Below you see a trace and several spans underneath it.
Spans
Span is the unit step in a trace. Each span has a name, latency, status and additional metadata.
Below we are starting a span for a cache read and ending it when we are done:
ctx, span := trace.StartSpan(ctx, "cache.Get")
defer span.End()
// Do work to get from cache.
Propagation
Spans can have parents or can be root spans if they don't have any parents. The current span is propagated in-process and across the network to allow associating new child spans with the parent.
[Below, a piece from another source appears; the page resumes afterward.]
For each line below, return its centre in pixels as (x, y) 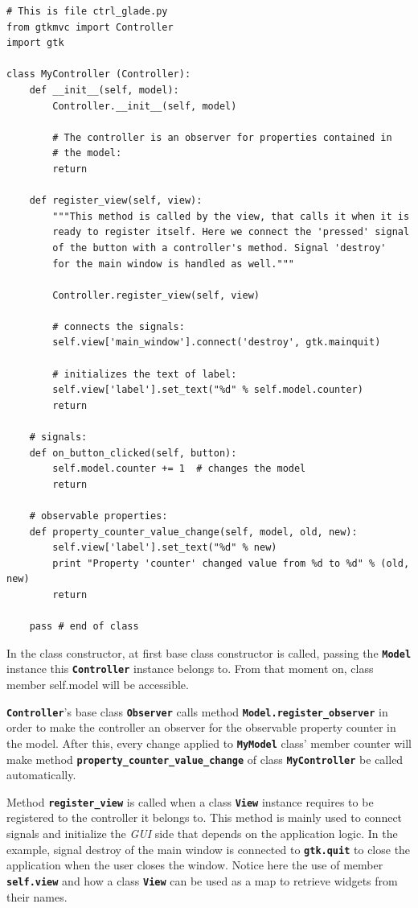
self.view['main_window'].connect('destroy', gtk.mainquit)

In the same process, context.Context is used to propagate spans. trace.StartSpan creates a new span as a root if the current context doesn't contain a span. Or, it creates a child of the span that is already in current context. The returned context can be used to keep propagating the newly created span in the current context.
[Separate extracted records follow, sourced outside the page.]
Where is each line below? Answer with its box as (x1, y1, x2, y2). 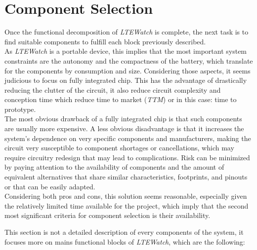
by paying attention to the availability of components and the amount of (4, 162, 224, 172)
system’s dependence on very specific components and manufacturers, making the (4, 133, 251, 143)
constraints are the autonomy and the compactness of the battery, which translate (4, 55, 253, 66)
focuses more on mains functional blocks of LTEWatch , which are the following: (4, 236, 245, 247)
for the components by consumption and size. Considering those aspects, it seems (4, 65, 251, 75)
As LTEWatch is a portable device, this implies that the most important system (4, 46, 247, 56)
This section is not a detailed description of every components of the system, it (4, 227, 244, 237)
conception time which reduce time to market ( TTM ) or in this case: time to (4, 94, 237, 105)
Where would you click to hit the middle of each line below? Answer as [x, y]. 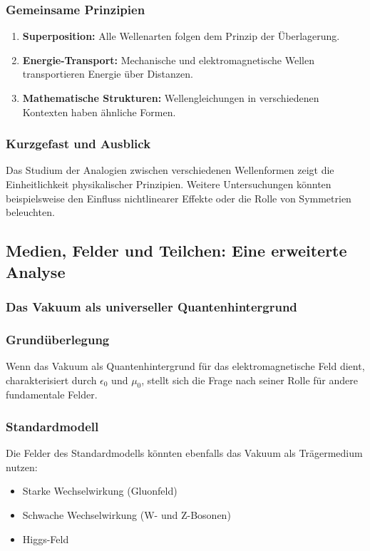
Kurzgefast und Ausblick [78, 144]
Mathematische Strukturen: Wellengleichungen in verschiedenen [171, 98]
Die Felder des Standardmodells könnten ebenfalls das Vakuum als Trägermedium [184, 453]
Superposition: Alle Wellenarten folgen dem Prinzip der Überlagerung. [181, 36]
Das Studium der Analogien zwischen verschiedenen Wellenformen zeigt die [170, 170]
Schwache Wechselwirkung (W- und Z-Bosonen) [127, 515]
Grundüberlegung [58, 339]
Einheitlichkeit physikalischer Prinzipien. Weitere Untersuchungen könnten [169, 184]

ctx, span := trace.StartSpan(ctx, "cache.Get")
defer span.End()
// Do work to get from cache.
Across the network, OpenCensus provides different propagation methods for different protocols.
- gRPC integrations uses the OpenCensus' binary propagation format.
- HTTP integrations uses Zipkin's B3 by default but can be configured to use a custom propagation method by setting another propagation.HTTPFormat.
Execution Tracer
With Go 1.11, OpenCensus Go will support integration with the Go execution tracer. See Debugging Latency in Go for an example of their mutual use.
Profiles
OpenCensus tags can be applied as profiler labels for users who are on Go 1.9 and above.
ctx, err = tag.New(ctx,
tag.Insert(osKey, "macOS-10.12.5"),
tag.Insert(userIDKey, "fff0989878"),
)
if err != nil {
log.Fatal(err)
}
tag.Do(ctx, func(ctx context.Context) {
// Do work.
// When profiling is on, samples will be
// recorded with the key/values from the tag map.
})
A screenshot of the CPU profile from the program above:
Deprecation Policy
Before version 1.0.0, the following deprecation policy will be observed:
No backwards-incompatible changes will be made except for the removal of symbols that have been marked as Deprecated for at least one minor release (e.g. 0.9.0 to 0.10.0). A release removing the Deprecated functionality will be made no sooner than 28 days after the first release in which the functionality was marked Deprecated.